6.1.4 Mean Daily Smartphone Usage and Task Engagement

We assumed that the more time learners daily spent on their smartphone, the less task engagement (i.e., mental effort and lack of interruptions) would manifest during our web-based learning environment. Indeed, we found a negative medium correlation between daily smartphone usage and subjective mental effort during the learning environment. The more time spent on the smartphone a day, the less mental effort participants expended in our web-based training intervention—a finding that might show that learners who are prone to heavy smartphone usage are less willing to invest mental effort during a web-based training intervention. Alternatively or additionally, this correlation might indicate a modern form of cognitive miserliness, as discussed by Barr et al. (2015). Learners who are less willing to invest mental effort during a web-based training intervention might also be more prone to rely on outsourcing information and cognitive processes on their smartphone.

We also detected a moderate correlation between smartphone usage and interruptions: The more time spent on the smartphone a day, the more interruptions there were during the web-based training. Mental effort and interruptions did not in fact correlate, but smartphone usage correlated with both. It thus seems likely that smartphone usage affected both mental effort and interruptions, assuming that heavy smartphone users would probably also have used their smartphone during the web-based training intervention. This would have naturally resulted in distractions and reduced attention. We also identified this correlation: the more interruptions, the more time spent in the learning environment. In light of these highly plausible results, we assume that assessing the number of interruptions via a simple 5-point scale self-report item was valid and without a social-desirability bias.

6.2 Limitations and Implications for Future Research

Starting with the aforementioned findings on the relation between smartphone usage and task engagement, the non-lab conditions gave us no information about our learners’ actual off-task engagement during the web-based training. We can only assume smartphone use during the web-based training as a plausible reason for these correlations. Many aspects commend it, however. After all, in the aforementioned study by Kim et al. (2019), students are distracted by their smartphones every 3–4 min, and spend over 25% of their learning time operating them—in the classroom. If learners’ smartphone usage is this persistent even in class, it is probably similar if not more pronounced at home. Furthermore, we found that our learners’ mean smartphone usage time was almost 4 h a day. It therefore seems highly unlikely that they would consistently abstain from operating their smartphones during the web-based training intervention.

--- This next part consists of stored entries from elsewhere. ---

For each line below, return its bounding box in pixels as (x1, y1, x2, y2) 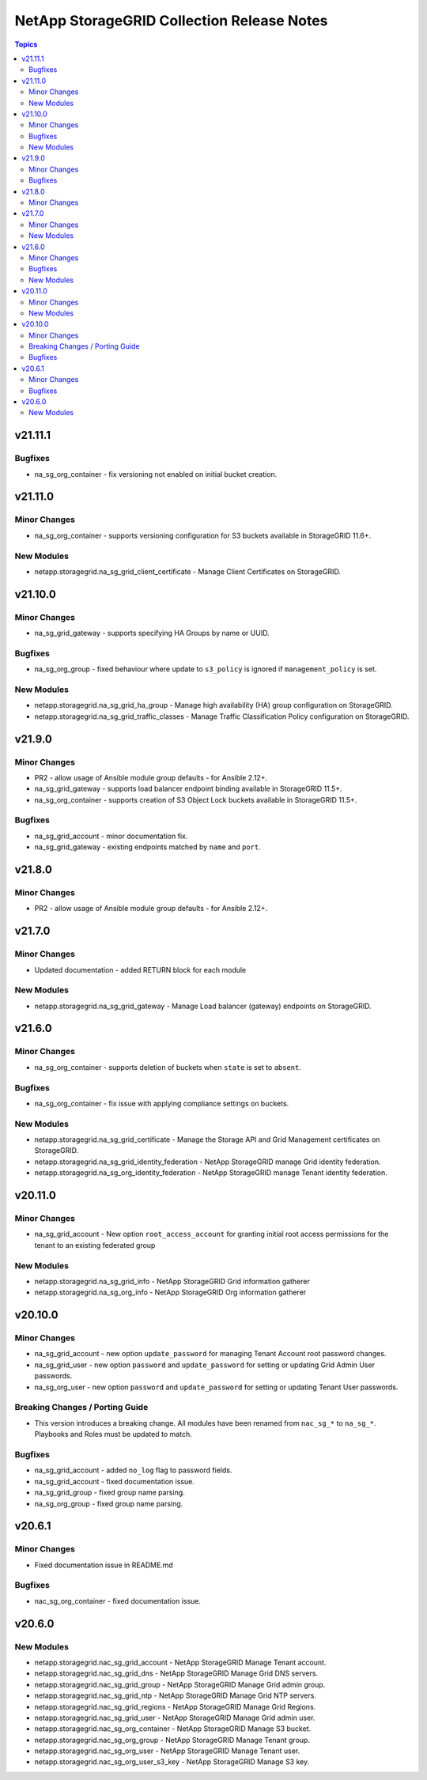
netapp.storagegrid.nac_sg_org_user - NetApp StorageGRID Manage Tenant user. (34, 1746, 300, 1755)
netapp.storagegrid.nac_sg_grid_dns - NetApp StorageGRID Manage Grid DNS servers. (34, 1669, 319, 1678)
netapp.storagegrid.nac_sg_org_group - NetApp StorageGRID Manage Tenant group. (34, 1735, 310, 1744)
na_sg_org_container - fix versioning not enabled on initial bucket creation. (34, 469, 278, 478)
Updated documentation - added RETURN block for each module (34, 965, 247, 974)
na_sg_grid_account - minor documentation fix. (34, 831, 188, 841)
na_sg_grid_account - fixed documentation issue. (34, 1476, 195, 1486)
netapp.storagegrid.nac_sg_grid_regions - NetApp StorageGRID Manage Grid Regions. (34, 1702, 316, 1711)
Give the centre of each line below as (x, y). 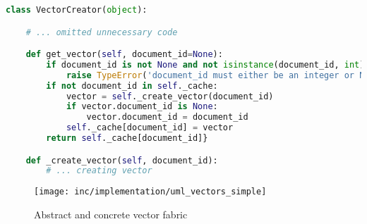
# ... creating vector (99, 171)
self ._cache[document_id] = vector (150, 128)
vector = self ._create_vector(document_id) (170, 96)
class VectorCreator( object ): (77, 10)
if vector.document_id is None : (142, 107)
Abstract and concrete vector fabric (111, 214)
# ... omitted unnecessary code (102, 32)
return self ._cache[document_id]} (127, 138)
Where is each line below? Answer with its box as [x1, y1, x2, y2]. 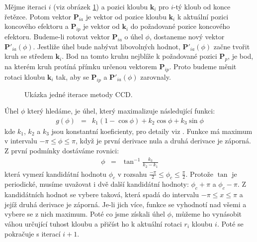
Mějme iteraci [4, 1, 47, 11]
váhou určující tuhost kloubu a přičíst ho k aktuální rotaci [4, 218, 182, 229]
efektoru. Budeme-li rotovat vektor [4, 31, 110, 41]
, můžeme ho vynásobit [171, 209, 242, 219]
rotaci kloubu [4, 71, 45, 82]
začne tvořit [213, 41, 250, 51]
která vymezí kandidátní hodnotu [4, 168, 107, 179]
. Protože [185, 168, 213, 179]
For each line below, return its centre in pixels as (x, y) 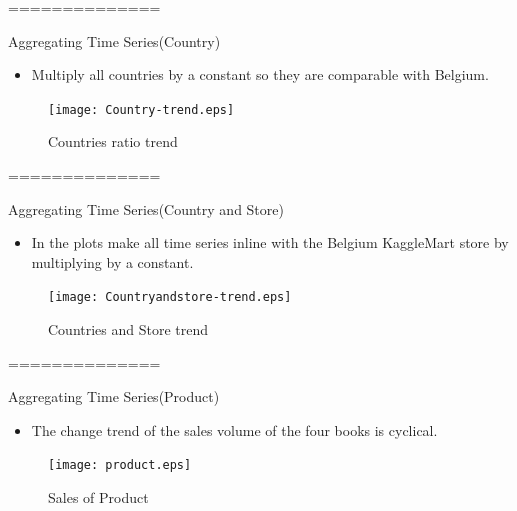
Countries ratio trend (113, 141)
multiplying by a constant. (112, 261)
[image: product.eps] (120, 465)
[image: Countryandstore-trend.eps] (170, 297)
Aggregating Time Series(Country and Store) (146, 208)
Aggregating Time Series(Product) (114, 396)
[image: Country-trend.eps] (141, 109)
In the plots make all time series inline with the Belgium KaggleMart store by (270, 242)
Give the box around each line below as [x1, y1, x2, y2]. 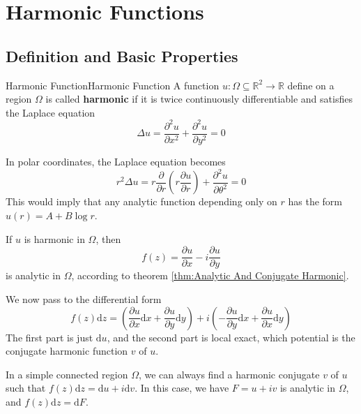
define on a [287, 77, 335, 92]
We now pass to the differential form [6, 291, 162, 306]
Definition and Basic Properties [6, 45, 238, 66]
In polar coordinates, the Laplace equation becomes [6, 154, 226, 168]
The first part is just [6, 330, 93, 344]
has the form [288, 194, 342, 209]
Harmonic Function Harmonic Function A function [6, 77, 220, 92]
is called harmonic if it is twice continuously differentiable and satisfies [45, 91, 353, 106]
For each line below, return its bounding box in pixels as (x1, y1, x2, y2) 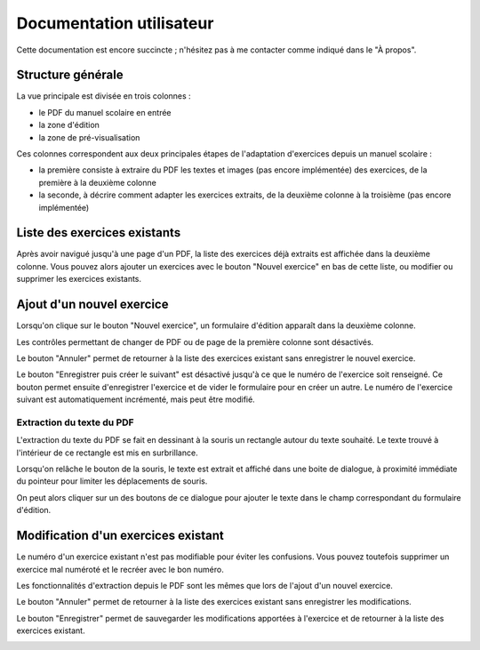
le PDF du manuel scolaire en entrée (38, 107, 172, 117)
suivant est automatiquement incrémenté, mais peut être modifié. (16, 394, 255, 405)
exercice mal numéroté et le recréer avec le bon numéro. (16, 564, 224, 574)
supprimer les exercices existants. (16, 274, 142, 285)
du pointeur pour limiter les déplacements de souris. (16, 476, 208, 486)
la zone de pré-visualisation (38, 132, 140, 142)
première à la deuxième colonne (38, 177, 157, 188)
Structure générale (16, 68, 124, 83)
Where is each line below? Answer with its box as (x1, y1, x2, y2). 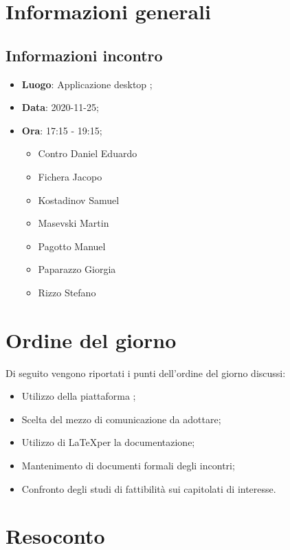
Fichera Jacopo (38, 169, 102, 183)
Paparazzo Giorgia (38, 262, 116, 276)
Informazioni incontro (5, 44, 163, 65)
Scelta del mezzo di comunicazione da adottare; (21, 411, 221, 426)
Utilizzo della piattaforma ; (21, 389, 136, 403)
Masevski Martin (38, 216, 109, 230)
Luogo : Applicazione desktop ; (21, 77, 153, 91)
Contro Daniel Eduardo (38, 146, 137, 161)

Overall, future studies should ideally acquire and assess detailed information about actual off-task engagement—something that is admittedly technically hard to achieve, however.

The rather easy next step would be to assess not just learners’ screen time, but also the number of notifications they received and the number of times they checked/activated their device. Such information can be obtained by relying on same usage-logging functions/apps that come preinstalled on most recent smartphones, and that we relied on in this study. Besides these logging functions, further self-report items might be implemented to gain information about the type of interruptions (see e.g., Federman, 2019).

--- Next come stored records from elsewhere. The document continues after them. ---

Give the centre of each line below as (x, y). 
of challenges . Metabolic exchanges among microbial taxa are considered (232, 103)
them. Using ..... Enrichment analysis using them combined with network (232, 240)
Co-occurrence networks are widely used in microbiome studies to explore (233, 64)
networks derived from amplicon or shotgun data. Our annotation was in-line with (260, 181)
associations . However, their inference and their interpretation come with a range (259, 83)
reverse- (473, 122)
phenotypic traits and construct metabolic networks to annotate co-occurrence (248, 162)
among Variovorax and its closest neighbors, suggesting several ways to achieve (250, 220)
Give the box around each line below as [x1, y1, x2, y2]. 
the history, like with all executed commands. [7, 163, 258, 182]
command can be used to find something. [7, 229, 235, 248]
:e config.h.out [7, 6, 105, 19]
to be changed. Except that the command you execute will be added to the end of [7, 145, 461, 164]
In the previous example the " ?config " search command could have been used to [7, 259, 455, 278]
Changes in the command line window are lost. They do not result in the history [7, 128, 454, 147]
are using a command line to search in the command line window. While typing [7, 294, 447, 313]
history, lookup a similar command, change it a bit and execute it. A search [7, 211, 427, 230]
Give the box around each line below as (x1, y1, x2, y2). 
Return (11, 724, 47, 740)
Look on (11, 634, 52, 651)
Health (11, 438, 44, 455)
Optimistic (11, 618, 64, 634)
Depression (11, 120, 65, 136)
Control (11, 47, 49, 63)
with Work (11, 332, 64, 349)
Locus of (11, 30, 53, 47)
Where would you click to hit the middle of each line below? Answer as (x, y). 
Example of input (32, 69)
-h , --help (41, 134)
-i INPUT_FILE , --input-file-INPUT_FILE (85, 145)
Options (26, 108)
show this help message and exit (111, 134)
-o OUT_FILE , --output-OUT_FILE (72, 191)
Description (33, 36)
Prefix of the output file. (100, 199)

The sample size of 53 was rather small. Therefore, future studies might employ larger samples to allow more complex analyses, such as multivariate models of the relationships between learning outcomes and learners’ habits such as smartphone usage, as well as further motivational/volitional predictors.

As a final limitation, our web-based training intervention focused on argumentation knowledge—more precisely declarative knowledge about six argumentation elements. Hence, its generalizability across other domains is limited.

Summing up, our findings emphasize how effective it is to self-explain video examples even in less-controlled web-based learning scenarios. Furthermore, our findings show how important it is to avoid being interrupted during web-based learning and to mentally engage in the task. Smartphone habits apparently have an influence on these factors.